======== Supplied material

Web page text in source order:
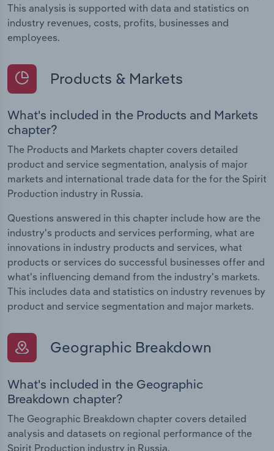
This analysis is supported with data and statistics on
industry revenues, costs, profits, businesses and
employees.
Products & Markets
What's included in the Products and Markets
chapter?
The Products and Markets chapter covers detailed
product and service segmentation, analysis of major
markets and international trade data for the for the Spirit
Production industry in Russia.
Questions answered in this chapter include how are the
industry's products and services performing, what are
innovations in industry products and services, what
products or services do successful businesses offer and
what's influencing demand from the industry's markets.
This includes data and statistics on industry revenues by
product and service segmentation and major markets.
Geographic Breakdown
What's included in the Geographic
Breakdown chapter?
The Geographic Breakdown chapter covers detailed
analysis and datasets on regional performance of the
Spirit Production industry in Russia.
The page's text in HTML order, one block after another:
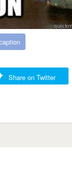
Share on Twitter

================

= What the task requires =
This exercise asks for an exact copy of the lines from the first one in the data through the line that contains "products or services", pictures excluded.

= Answer section =
Web page text in source order:
This analysis is supported with data and statistics on
industry revenues, costs, profits, businesses and
employees.
Products & Markets
What's included in the Products and Markets
chapter?
The Products and Markets chapter covers detailed
product and service segmentation, analysis of major
markets and international trade data for the for the Spirit
Production industry in Russia.
Questions answered in this chapter include how are the
industry's products and services performing, what are
innovations in industry products and services, what
products or services do successful businesses offer and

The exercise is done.